● **Instructions to follow**:
All records that follow are to be output exactly.

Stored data
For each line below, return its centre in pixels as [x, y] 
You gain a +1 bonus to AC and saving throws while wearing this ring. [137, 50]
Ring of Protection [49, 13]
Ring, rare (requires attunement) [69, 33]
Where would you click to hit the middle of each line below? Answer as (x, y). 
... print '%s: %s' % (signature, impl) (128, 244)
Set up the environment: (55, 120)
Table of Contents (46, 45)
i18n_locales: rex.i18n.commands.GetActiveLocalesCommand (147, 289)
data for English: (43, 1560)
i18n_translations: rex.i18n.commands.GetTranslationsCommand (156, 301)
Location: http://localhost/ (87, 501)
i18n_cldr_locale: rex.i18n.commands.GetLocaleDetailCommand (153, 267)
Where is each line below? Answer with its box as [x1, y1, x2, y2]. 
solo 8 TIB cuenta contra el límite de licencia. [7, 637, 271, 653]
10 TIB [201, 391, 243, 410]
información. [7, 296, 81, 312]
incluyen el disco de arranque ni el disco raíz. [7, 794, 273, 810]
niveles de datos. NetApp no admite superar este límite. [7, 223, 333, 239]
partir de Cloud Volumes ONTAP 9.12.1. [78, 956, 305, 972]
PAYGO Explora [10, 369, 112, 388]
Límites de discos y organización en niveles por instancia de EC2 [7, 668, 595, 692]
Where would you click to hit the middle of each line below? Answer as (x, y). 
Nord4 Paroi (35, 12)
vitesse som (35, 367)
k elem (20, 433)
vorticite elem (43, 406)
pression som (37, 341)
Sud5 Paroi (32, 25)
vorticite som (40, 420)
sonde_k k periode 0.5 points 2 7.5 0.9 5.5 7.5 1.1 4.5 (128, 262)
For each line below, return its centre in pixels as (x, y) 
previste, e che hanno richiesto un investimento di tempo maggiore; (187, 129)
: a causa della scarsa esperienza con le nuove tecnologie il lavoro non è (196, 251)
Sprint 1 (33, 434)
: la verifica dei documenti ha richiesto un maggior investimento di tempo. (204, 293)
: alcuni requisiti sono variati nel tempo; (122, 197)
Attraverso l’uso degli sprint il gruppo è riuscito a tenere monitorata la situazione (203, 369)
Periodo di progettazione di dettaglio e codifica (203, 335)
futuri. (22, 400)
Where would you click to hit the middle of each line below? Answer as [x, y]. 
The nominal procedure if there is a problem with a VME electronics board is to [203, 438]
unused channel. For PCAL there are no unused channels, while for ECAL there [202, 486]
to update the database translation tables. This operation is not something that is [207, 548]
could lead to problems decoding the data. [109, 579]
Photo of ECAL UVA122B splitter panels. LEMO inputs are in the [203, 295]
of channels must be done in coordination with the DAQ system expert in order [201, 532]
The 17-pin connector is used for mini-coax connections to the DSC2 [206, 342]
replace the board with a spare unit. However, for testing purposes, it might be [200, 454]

● **Solution for this task**:
For each line below, return its centre in pixels as [x, y] 
You gain a +1 bonus to AC and saving throws while wearing this ring. [137, 50]
Ring of Protection [49, 13]
Ring, rare (requires attunement) [69, 33]
Where would you click to hit the middle of each line below? Answer as (x, y). 
... print '%s: %s' % (signature, impl) (128, 244)
Set up the environment: (55, 120)
Table of Contents (46, 45)
i18n_locales: rex.i18n.commands.GetActiveLocalesCommand (147, 289)
data for English: (43, 1560)
i18n_translations: rex.i18n.commands.GetTranslationsCommand (156, 301)
Location: http://localhost/ (87, 501)
i18n_cldr_locale: rex.i18n.commands.GetLocaleDetailCommand (153, 267)
Where is each line below? Answer with its box as [x1, y1, x2, y2]. 
solo 8 TIB cuenta contra el límite de licencia. [7, 637, 271, 653]
10 TIB [201, 391, 243, 410]
información. [7, 296, 81, 312]
incluyen el disco de arranque ni el disco raíz. [7, 794, 273, 810]
niveles de datos. NetApp no admite superar este límite. [7, 223, 333, 239]
partir de Cloud Volumes ONTAP 9.12.1. [78, 956, 305, 972]
PAYGO Explora [10, 369, 112, 388]
Límites de discos y organización en niveles por instancia de EC2 [7, 668, 595, 692]
Where would you click to hit the middle of each line below? Answer as (x, y). 
Nord4 Paroi (35, 12)
vitesse som (35, 367)
k elem (20, 433)
vorticite elem (43, 406)
pression som (37, 341)
Sud5 Paroi (32, 25)
vorticite som (40, 420)
sonde_k k periode 0.5 points 2 7.5 0.9 5.5 7.5 1.1 4.5 (128, 262)
For each line below, return its centre in pixels as (x, y) 
previste, e che hanno richiesto un investimento di tempo maggiore; (187, 129)
: a causa della scarsa esperienza con le nuove tecnologie il lavoro non è (196, 251)
Sprint 1 (33, 434)
: la verifica dei documenti ha richiesto un maggior investimento di tempo. (204, 293)
: alcuni requisiti sono variati nel tempo; (122, 197)
Attraverso l’uso degli sprint il gruppo è riuscito a tenere monitorata la situazione (203, 369)
Periodo di progettazione di dettaglio e codifica (203, 335)
futuri. (22, 400)
Where would you click to hit the middle of each line below? Answer as [x, y]. 
The nominal procedure if there is a problem with a VME electronics board is to [203, 438]
unused channel. For PCAL there are no unused channels, while for ECAL there [202, 486]
to update the database translation tables. This operation is not something that is [207, 548]
could lead to problems decoding the data. [109, 579]
Photo of ECAL UVA122B splitter panels. LEMO inputs are in the [203, 295]
of channels must be done in coordination with the DAQ system expert in order [201, 532]
The 17-pin connector is used for mini-coax connections to the DSC2 [206, 342]
replace the board with a spare unit. However, for testing purposes, it might be [200, 454]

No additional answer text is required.